Когда она не работает – она спит, по четырнадцать часов; важнейшая часть её жизни протекает во сне, там происходят разнообразные события, оттуда поступают идеи.
Однажды она увидела во сне взрослого лохматого мужчину, костлявого, неулыбчивого, длинноносого, похожего на персонажа офортов Гойи, потустороннего, несомого чёрно-белыми вихрями низменных страстей, – а на следующий день встретила его во плоти, в гостях у подруги.
Знаев хорошо запомнил: миниатюрная, коротко стриженная девушка в цветастой макси-юбке посмотрела на него пристально – слишком пристально, едва не с изумлением; переменилась в лице и опустила глаза.
Лохматый мужчина, владелец супермаркета, искал дизайнера, способного создать красивую и простую ватную куртку, в просторечии – телогрейку, не отклоняясь при этом от классической формы. Лохматый сверкал глазами, показывал свои дилетантские эскизы, какие-то логотипы, товарные знаки, – безусловно, он был страстно заинтересован в создании телогрейки своей мечты; он размахивал руками, он показывал, на каком расстоянии от горла должна находиться первая пуговица, он яростно оспаривал накладные карманы и хлястик; художница Гера Ворошилова была заинтригована; от подруги они ушли вместе.
Позже Знаев не поленился изучить упомянутые офорты Франсиско Гойи. «Los caprichos» значило «капризы, прихоти, фантазии». Гравюры средневекового испанца изображали людей-чудовищ,
Он спросил подругу, почему она воспринимает его как монстра.
– Ты не монстр, – ответила серьёзно Гера. – Ты – карикатурный человек.
– Урод, – подсказал Знаев.
– В слове «урод» нет ничего оскорбительного. Урод – от слова «уродиться», «родиться». Урод – любой человек, от рождения обладающий редкими качествами. Если на то пошло, я тоже – урод.
Она тяготела к прямолинейным, простым суждениям, мыслила по-мужски и никогда ни на что не обижалась.
Его банк, его супермаркет, его долги, его враги, его деньги, квартиры, мотоциклы, судебные иски не интересовали Геру Ворошилову ни в малейшей степени.
Она ни разу не взяла у него ни копья.
В её живописи, в абстрактных пятнах и разводах, в прихотливой игре геометрических конструктов, в оранжевых и пепельных наплывах он ровным счётом ничего не понимал. Но сообразил главное: его собственное зрение было примитивным, элементарным; глаз воспринимал только простые цвета, оттенков не различал. Красное видел красным, зелёное – зелёным; оливковый и хаки уже путал. Так же было и в музыке: слух его был хорош, но не абсолютен.
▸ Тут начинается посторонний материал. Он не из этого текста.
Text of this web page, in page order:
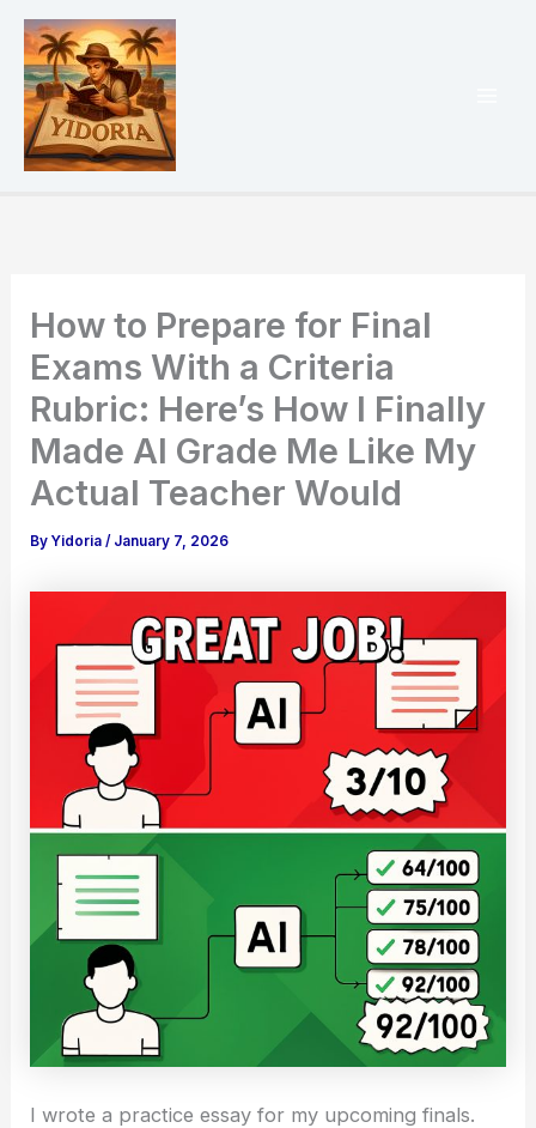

Иногда, чтоб понять своё место в своём искусстве, надо проникнуть в другие искусства, в случае Знаева – в живопись.
Много лет он силился проникнуть в искусство театральной игры, но не имел надёжного проводника; в искусство надо входить через любовь, по-другому никак. Чтобы понять театр, надо влюбиться в актрису.
Он влюбился в художницу.
Скользнул в тёмную прохладную кухню, нашарил диван и упал.
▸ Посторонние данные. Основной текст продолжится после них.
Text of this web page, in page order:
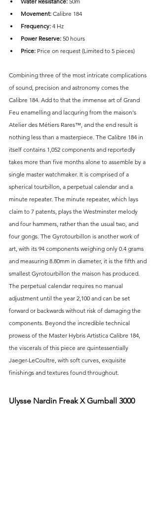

Здесь было теперь его место: тощая кушетка лысого бархата в углу чужой кухни.
Чувствительными от сильного опьянения ноздрями втянул запах старого дерева.
Дом построили в конце двадцатых, в модном, революционном конструктивистском стиле, с огромными окнами; деревянные несущие части однажды сгнили; дом источал труху, она щекотала ноздри бывшего миллионера и вызывала обрывочные, немые воспоминания о деревенских избах, о деревянных мостиках над мутной, как самогон, речной водой, о пушистых вербах, о злобных цепных собаках, о единожды виденном прадеде: невесомый старик с волосами, подобными пуху, и улыбкой, наполовину заискивающей, наполовину снисходительной, сидит на широкой лавке, застеленной чистым рядном; старик столь миниатюрен, что его ноги не достают до пола; трёх пальцев на руке нет: покалечило на Русско-японской войне.
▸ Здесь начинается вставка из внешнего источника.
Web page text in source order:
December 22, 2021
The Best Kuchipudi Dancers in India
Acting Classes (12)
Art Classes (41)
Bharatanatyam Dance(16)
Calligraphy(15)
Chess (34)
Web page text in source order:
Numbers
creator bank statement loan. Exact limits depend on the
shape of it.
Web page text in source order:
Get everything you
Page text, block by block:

Запах этого рядна. Выскобленных полов. Старых газет с краткими названиями: «Правда», «Труд», «Звезда», звучащими грозно и оглушительно, как железный поцелуй рабочего и колхозницы.
Прадеда звали так же – Сергей Знаев.
На диванчике в углу старой московской квартиры, в доме, который бесшумно распадался в прах, было спокойно, уютно, безопасно, как тогда, в избе, под взглядом выцветших глаз прадеда.
За стеной – весело; хозяйка дома смеётся, гости вещают наперебой. Тянет сигаретным дымом. В мастерской можно курить, в кухне – нельзя. Таково ещё одно правило.